§ **What the exercise asks**
The entries are to be output word for word, with the pictures omitted.

Data extracted from a collection:
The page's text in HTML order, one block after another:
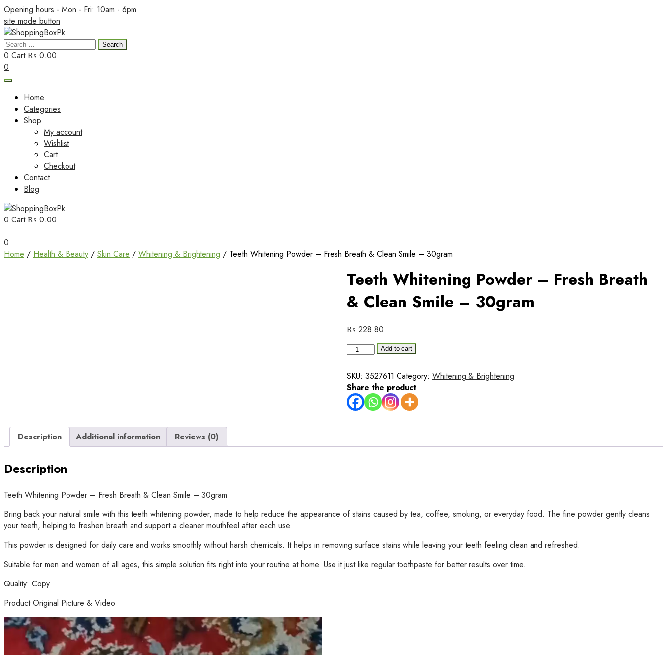
Skip
to
content
Opening hours - Mon - Fri: 10am - 6pm
site mode button
ShoppingBoxPk
Search
for:
0 Cart₨ 0.00
0
Home
Categories
Shop
My account
Wishlist
Cart
Checkout
Contact
Blog
ShoppingBoxPk
0 Cart₨ 0.00
0
Home / Health & Beauty / Skin Care / Whitening & Brightening / Teeth Whitening Powder – Fresh Breath & Clean Smile – 30gram
Teeth Whitening Powder – Fresh Breath
& Clean Smile – 30gram
₨ 228.80
Teeth
Powder
–
Fresh
Breath
Add to cart
SKU: 3527611 Category: Whitening & Brightening
Share the product
Description Additional information Reviews (0)
Description
Teeth Whitening Powder – Fresh Breath & Clean Smile – 30gram
Bring back your natural smile with this teeth whitening powder, made to help reduce the appearance of stains caused by tea, coffee, smoking, or everyday food. The fine powder gently cleans
your teeth, helping to freshen breath and support a cleaner mouthfeel after each use.
This powder is designed for daily care and works smoothly without harsh chemicals. It helps in removing surface stains while leaving your teeth feeling clean and refreshed.
Suitable for men and women of all ages, this simple solution fits right into your routine at home. Use it just like regular toothpaste for better results over time.
Quality: Copy
Product Original Picture & Video
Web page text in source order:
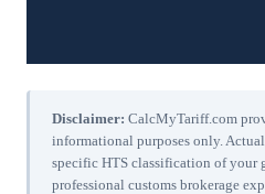
Disclaimer: CalcMyTariff.com
informational purposes only.
specific HTS classification of your
professional customs brokerage
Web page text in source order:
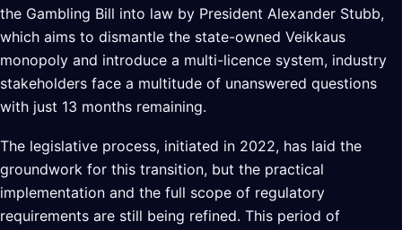
the Gambling Bill into law by President Alexander Stubb,
which aims to dismantle the state-owned Veikkaus
monopoly and introduce a multi-licence system, industry
stakeholders face a multitude of unanswered questions
with just 13 months remaining.
The legislative process, initiated in 2022, has laid the
groundwork for this transition, but the practical
implementation and the full scope of regulatory
requirements are still being refined. This period of
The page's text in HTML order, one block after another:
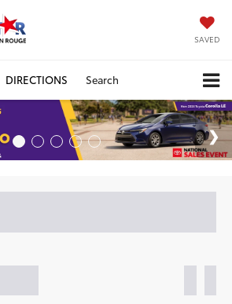
SAVED
DIRECTIONS Search
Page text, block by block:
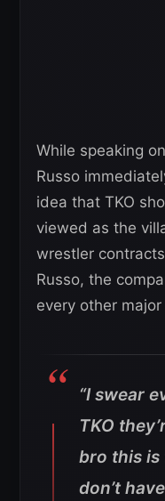
While speaking
Russo
idea that TKO
viewed as the
wrestler
Russo, the
every other
“I swear
TKO
bro this is
don’t
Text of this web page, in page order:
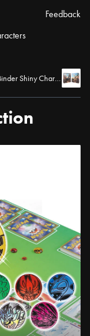
Feedback
Collection Binder Shiny Charizard
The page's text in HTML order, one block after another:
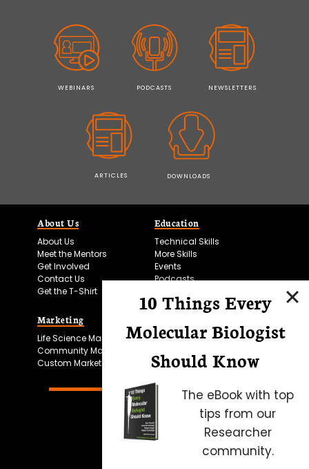
WEBINARS PODCASTS NEWSLETTERS
ARTICLES DOWNLOADS
About Us
About Us
Meet the Mentors
Get Involved
Contact Us
Get the T-Shirt
Education
Technical Skills
More Skills
Events
Podcasts
Marketing
Life Science Marketing
Community Marketing
Custom Marketing
Microscopy Focus
10 Things Every
Molecular Biologist
Should Know
The eBook with top
tips from our
Researcher
community.
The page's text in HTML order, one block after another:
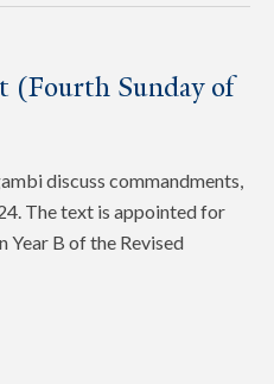
(Fourth Sunday of
discuss commandments,
The text is appointed for
Year B of the Revised

§ **Result below**
The page's text in HTML order, one block after another:
Skip
to
content
Opening hours - Mon - Fri: 10am - 6pm
site mode button
ShoppingBoxPk
Search
for:
0 Cart₨ 0.00
0
Home
Categories
Shop
My account
Wishlist
Cart
Checkout
Contact
Blog
ShoppingBoxPk
0 Cart₨ 0.00
0
Home / Health & Beauty / Skin Care / Whitening & Brightening / Teeth Whitening Powder – Fresh Breath & Clean Smile – 30gram
Teeth Whitening Powder – Fresh Breath
& Clean Smile – 30gram
₨ 228.80
Teeth
Powder
–
Fresh
Breath
Add to cart
SKU: 3527611 Category: Whitening & Brightening
Share the product
Description Additional information Reviews (0)
Description
Teeth Whitening Powder – Fresh Breath & Clean Smile – 30gram
Bring back your natural smile with this teeth whitening powder, made to help reduce the appearance of stains caused by tea, coffee, smoking, or everyday food. The fine powder gently cleans
your teeth, helping to freshen breath and support a cleaner mouthfeel after each use.
This powder is designed for daily care and works smoothly without harsh chemicals. It helps in removing surface stains while leaving your teeth feeling clean and refreshed.
Suitable for men and women of all ages, this simple solution fits right into your routine at home. Use it just like regular toothpaste for better results over time.
Quality: Copy
Product Original Picture & Video
Web page text in source order:
Disclaimer: CalcMyTariff.com
informational purposes only.
specific HTS classification of your
professional customs brokerage
Web page text in source order:
the Gambling Bill into law by President Alexander Stubb,
which aims to dismantle the state-owned Veikkaus
monopoly and introduce a multi-licence system, industry
stakeholders face a multitude of unanswered questions
with just 13 months remaining.
The legislative process, initiated in 2022, has laid the
groundwork for this transition, but the practical
implementation and the full scope of regulatory
requirements are still being refined. This period of
The page's text in HTML order, one block after another:
SAVED
DIRECTIONS Search
Page text, block by block:
While speaking
Russo
idea that TKO
viewed as the
wrestler
Russo, the
every other
“I swear
TKO
bro this is
don’t
Text of this web page, in page order:
Feedback
Collection Binder Shiny Charizard
The page's text in HTML order, one block after another:
WEBINARS PODCASTS NEWSLETTERS
ARTICLES DOWNLOADS
About Us
About Us
Meet the Mentors
Get Involved
Contact Us
Get the T-Shirt
Education
Technical Skills
More Skills
Events
Podcasts
Marketing
Life Science Marketing
Community Marketing
Custom Marketing
Microscopy Focus
10 Things Every
Molecular Biologist
Should Know
The eBook with top
tips from our
Researcher
community.
The page's text in HTML order, one block after another:
(Fourth Sunday of
discuss commandments,
The text is appointed for
Year B of the Revised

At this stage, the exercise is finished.